There are lots of numbers that go in favour of the payday loans. According to the Competition Market Authority’s (CMA) market investigation on payday lending in the UK, on an average £260 is borrowed by the UK households as a payday loan in the reported year. Most loans raised were less than £1000 in value. It is interesting to know here that the average duration or term of loans was just over 21 days or three weeks in the UK. It is evident here that the most of the borrowers were ready to meet their obligations well within deadline as a lump sum instalment.

Looking at CMA market investigation on payday loans, we can enlist following customer behaviour for the industry:

  1. Most borrowers opted for multiple payday loans through the year, wherein average was 6 loans in a year, from 2-3 lenders.
  2. Online loan partners were on high preference for borrowers seeking payday loans.

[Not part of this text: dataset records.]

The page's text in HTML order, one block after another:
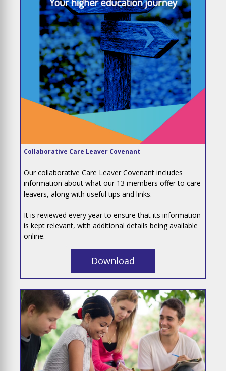
Collaborative Care Leaver Covenant
Our collaborative Care Leaver Covenant includes
information about what our 13 members offer to care
leavers, along with useful tips and links.
It is reviewed every year to ensure that its information
is kept relevant, with additional details being available
online.
Download
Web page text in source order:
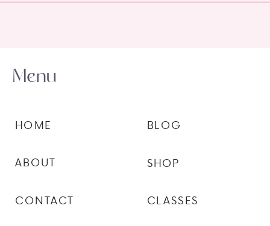
CLASSES
SHOP
BLOG
CONTACT
ABOUT
HOME
Menu
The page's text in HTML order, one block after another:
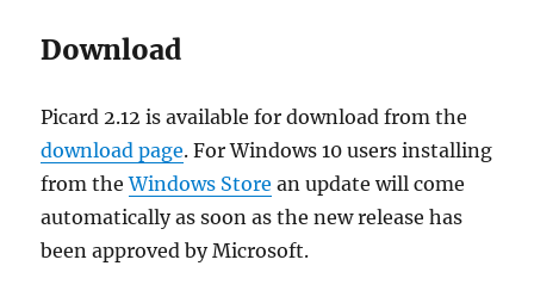
Download
Picard 2.12 is available for download from the
download page. For Windows 10 users installing
from theWindows Store an update will come
automatically as soon as the new release has
been approved by Microsoft.
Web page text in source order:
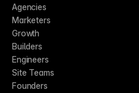
Agencies
Marketers
Growth
Builders
Engineers
Site Teams
Founders
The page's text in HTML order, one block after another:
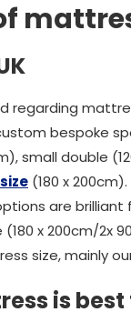
regarding
bespoke
small double
(180 x
are
(180 x 200cm/
size, mainly
is best
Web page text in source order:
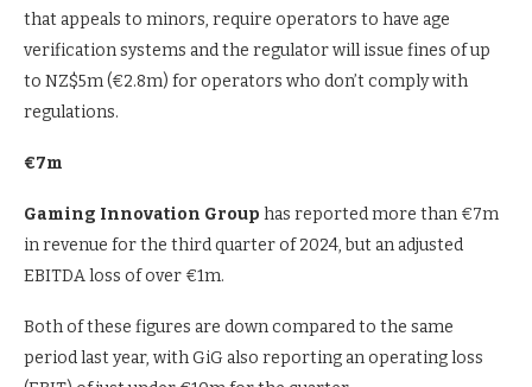
that appeals to minors, require operators to have age
verification systems and the regulator will issue fines of up
to NZ$5m (€2.8m) for operators who don’t comply with
regulations.
€7m
Gaming Innovation Group has reported more than €7m
in revenue for the third quarter of 2024, but an adjusted
EBITDA loss of over €1m.
Both of these figures are down compared to the same
period last year, with GiG also reporting an operating loss
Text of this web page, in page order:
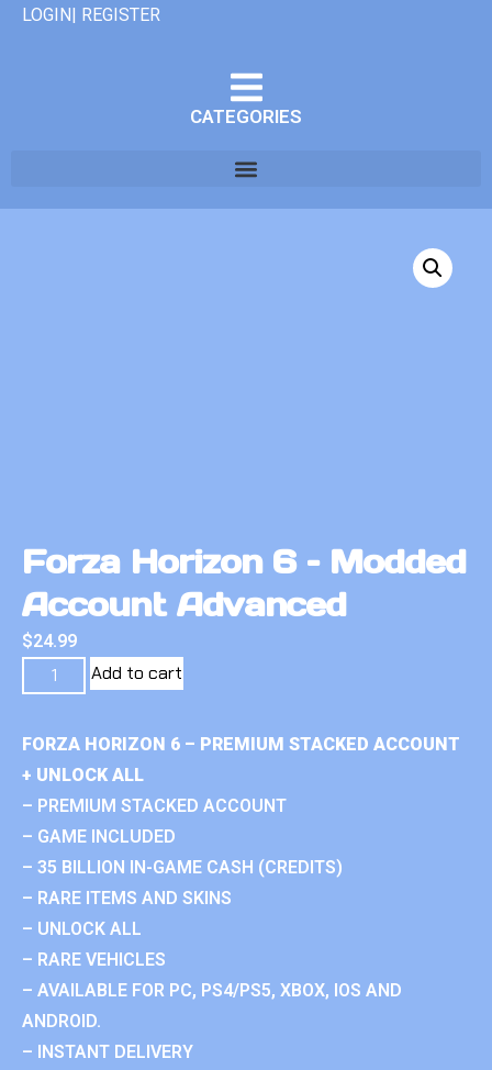
LOGIN| REGISTER
CATEGORIES
Forza Horizon 6 – Modded
Account Advanced
$24.99
Add to cart
FORZA HORIZON 6 – PREMIUM STACKED ACCOUNT
+ UNLOCK ALL
– PREMIUM STACKED ACCOUNT
– GAME INCLUDED
– 35 BILLION IN-GAME CASH (CREDITS)
– RARE ITEMS AND SKINS
– UNLOCK ALL
– RARE VEHICLES
– AVAILABLE FOR PC, PS4/PS5, XBOX, IOS AND
ANDROID.
– INSTANT DELIVERY
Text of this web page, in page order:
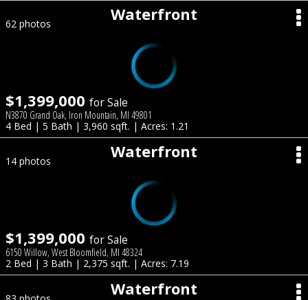
Waterfront
62 photos
$1,399,000 for Sale
N3870 Grand Oak, Iron Mountain, MI 49801
4 Bed | 5 Bath | 3,960 sqft. | Acres: 1.21
Waterfront
14 photos
$1,399,000 for Sale
6150 Willow, West Bloomfield, MI 48324
2 Bed | 3 Bath | 2,375 sqft. | Acres: 7.19
Waterfront
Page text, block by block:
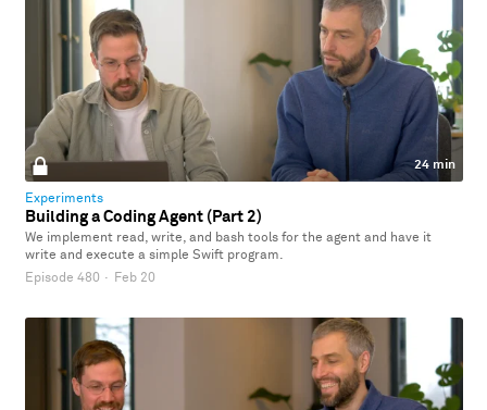
24 min
Experiments
Building a Coding Agent (Part 2)
We implement read, write, and bash tools for the agent and have it
write and execute a simple Swift program.
Episode 480 · Feb 20
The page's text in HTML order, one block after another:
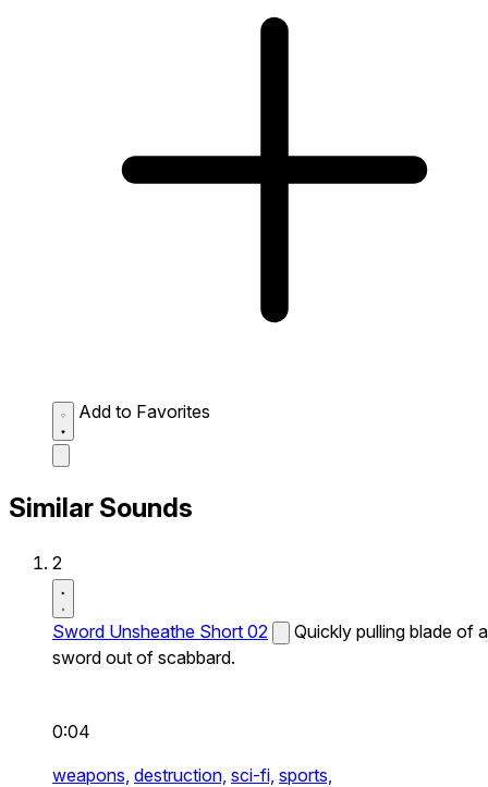
Add to Favorites
Similar Sounds
2
Sword Unsheathe Short 02
Quickly pulling blade of a
sword out of scabbard.
0:04
weapons, destruction, sci-fi, sports,
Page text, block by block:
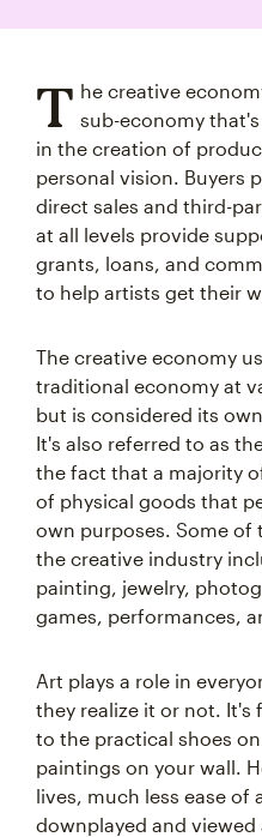
T he creative
sub-economy
in the creation of
personal vision. Buyers
direct sales and third-
at all levels provide
grants, loans, and
to help artists get their
The creative economy
traditional economy at
but is considered its
It's also referred to as
the fact that a majority
of physical goods that
own purposes. Some of
the creative industry
painting, jewelry,
games, performances,
Art plays a role in
they realize it or not. It's
to the practical shoes
paintings on your wall.
lives, much less ease of
downplayed and
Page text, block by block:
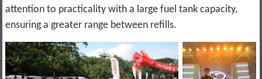
attention to practicality with a large fuel tank capacity,
ensuring a greater range between refills.
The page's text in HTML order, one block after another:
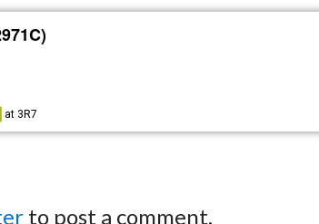
at 3R7
to post a comment.

Call it, stricter lending regulations or unavailability of loans to the needy borrower, less than 30% chose high street lenders to meet their financial requirements. While 83% of borrowers, chose online payday loans! 12 % of the users used both at some point in time.
  3. It is worthwhile to know here that most payday loan customers are those with financial problems or bad credit history. As much as 52% of payday loan customers had some debt problems in the past and they used them as an alternative to poor credit loans the UK.

Thus a major percentage of payday borrowers in the UK are already indebted or are the ones with a high appetite for credit. Online loan providers who are filling in the demand with ‘legalised’ supply are categorically winning the market share!